A jury has found two Six Nations Police Service officers not guilty of forcible entry, forcible confinement and assault after they exigently entered a property while investigating a brutal beating in 2010, says Toronto criminal lawyer Joseph Neuberger. Read Brantford Expositor

Sgt. Tim Bomberry and Cst. Marwood White pleaded not guilty to the charges in the case, which hinged on whether the two officers were legally justified in entering the home without a warrant after the assault.  See Prior Story 

"We are very pleased with the verdict," says Neuberger, who represented White. "To my knowledge, this was a first in that an officer was charged for searching a crime scene in order to preserve the destruction of evidence, where there were grounds for the search but no warrant was obtained. This case could have sent a chill through policing across the country had there not been acquittals."
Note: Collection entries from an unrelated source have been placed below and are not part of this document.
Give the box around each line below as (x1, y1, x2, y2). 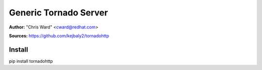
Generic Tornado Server (9, 7, 108, 18)
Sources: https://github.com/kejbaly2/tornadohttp (9, 33, 109, 39)
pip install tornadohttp (9, 58, 53, 64)
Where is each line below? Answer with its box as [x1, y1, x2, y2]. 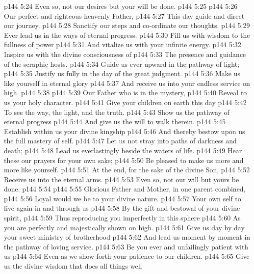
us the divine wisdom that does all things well [4, 261, 142, 271]
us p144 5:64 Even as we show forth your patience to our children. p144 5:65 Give [4, 251, 250, 261]
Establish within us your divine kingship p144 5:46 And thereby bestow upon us [4, 126, 245, 136]
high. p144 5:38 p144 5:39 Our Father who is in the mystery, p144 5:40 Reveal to [4, 87, 247, 98]
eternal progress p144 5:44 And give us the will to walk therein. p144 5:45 [4, 116, 226, 127]
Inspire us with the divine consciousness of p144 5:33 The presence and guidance [4, 49, 246, 59]
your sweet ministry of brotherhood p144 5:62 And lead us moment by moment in [4, 232, 251, 242]
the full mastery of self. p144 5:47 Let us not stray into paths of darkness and [4, 136, 237, 146]
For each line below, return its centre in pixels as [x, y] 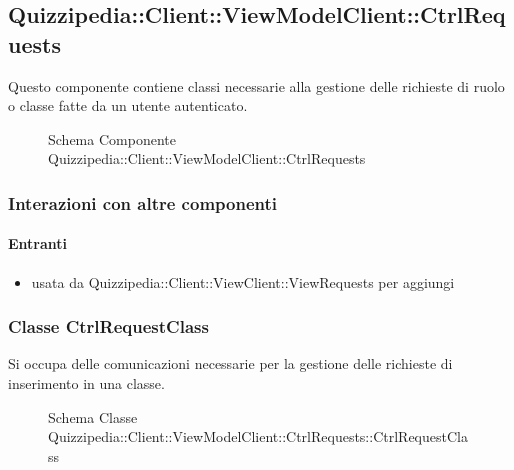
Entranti [38, 243]
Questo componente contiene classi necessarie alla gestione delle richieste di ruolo [256, 85]
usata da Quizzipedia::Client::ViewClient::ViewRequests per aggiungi [243, 281]
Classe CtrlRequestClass [108, 326]
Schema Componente [112, 138]
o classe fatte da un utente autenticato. [128, 105]
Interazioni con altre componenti [142, 202]
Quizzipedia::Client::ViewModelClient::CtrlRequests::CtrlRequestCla [258, 436]
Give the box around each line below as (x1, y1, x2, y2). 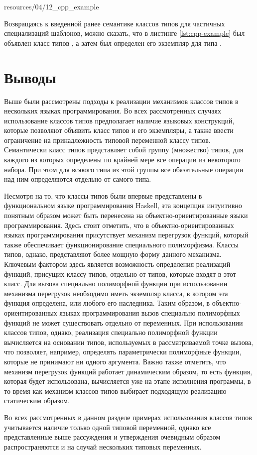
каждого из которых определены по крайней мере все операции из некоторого (4, 154, 241, 165)
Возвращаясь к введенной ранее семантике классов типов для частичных (4, 18, 225, 28)
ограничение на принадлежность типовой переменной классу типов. (4, 134, 211, 145)
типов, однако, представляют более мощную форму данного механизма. (4, 249, 222, 259)
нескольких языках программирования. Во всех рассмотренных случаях (4, 106, 221, 116)
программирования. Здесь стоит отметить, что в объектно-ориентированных (4, 220, 234, 230)
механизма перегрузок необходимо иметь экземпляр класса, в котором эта (4, 288, 228, 298)
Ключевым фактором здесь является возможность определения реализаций (4, 259, 231, 269)
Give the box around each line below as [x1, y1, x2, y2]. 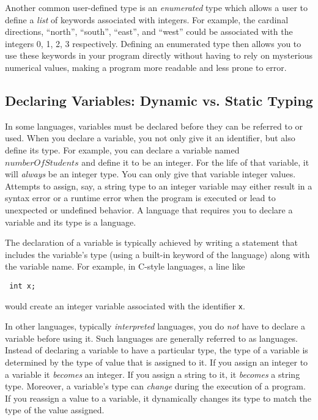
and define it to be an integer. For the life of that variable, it [81, 155, 309, 168]
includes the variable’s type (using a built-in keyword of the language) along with [5, 248, 310, 260]
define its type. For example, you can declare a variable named [5, 143, 240, 156]
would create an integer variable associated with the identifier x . [5, 299, 245, 312]
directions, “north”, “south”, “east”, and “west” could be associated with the [5, 25, 293, 38]
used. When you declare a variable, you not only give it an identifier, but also [5, 131, 295, 144]
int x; [9, 281, 36, 290]
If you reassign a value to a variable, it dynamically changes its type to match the [5, 391, 311, 404]
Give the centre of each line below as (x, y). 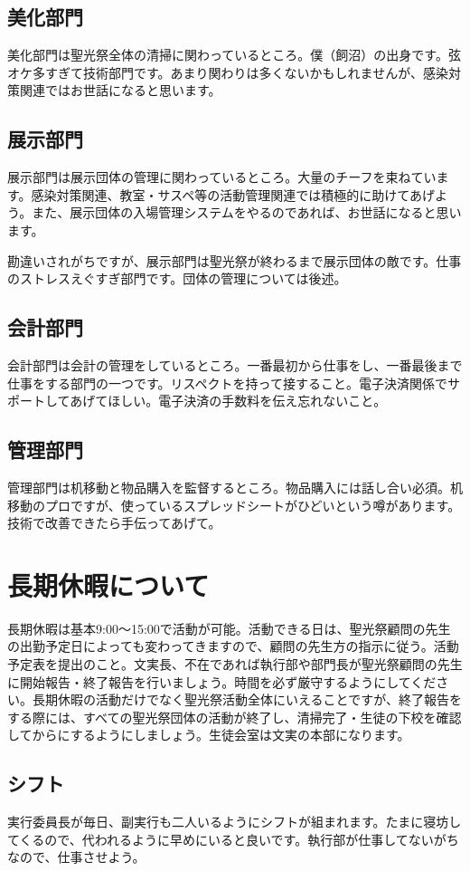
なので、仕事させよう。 (76, 857)
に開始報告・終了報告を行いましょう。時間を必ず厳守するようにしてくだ (222, 681)
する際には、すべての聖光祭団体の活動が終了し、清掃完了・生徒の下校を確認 (235, 717)
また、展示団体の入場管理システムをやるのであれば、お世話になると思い (247, 212)
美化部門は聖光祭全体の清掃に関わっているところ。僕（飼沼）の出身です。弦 (234, 55)
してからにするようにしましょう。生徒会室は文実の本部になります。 (209, 735)
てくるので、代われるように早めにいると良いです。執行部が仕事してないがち (233, 839)
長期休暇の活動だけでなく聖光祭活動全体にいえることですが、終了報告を (247, 699)

In January 2010, four police officers – Bomberry and White from Six Nations and two from the Ontario Provincial Police (OPP) – conducted a joint investigation into the assault of Ross Martin, said Neuberger, partner with Neuberger Rose LLP. Concerned that evidence was going to be destroyed after the attack, the officers entered a Six Nations home under exigent circumstances and when confronted with an aggressive man, White used a Taser to control him, he continued.

The man, Landon Curley, then made a complaint to the OPP about the use of force, and charges were laid. Both Bomberry and White were charged with forcible entry and forcible confinement while White was charged with assault with a Taser.

Disturbed by Martin’s beating and concerned he may die, the two officers acted in good faith, argued Neuberger, who represented White, noting they did the right thing by acting quickly out of concern that valuable evidence could be lost.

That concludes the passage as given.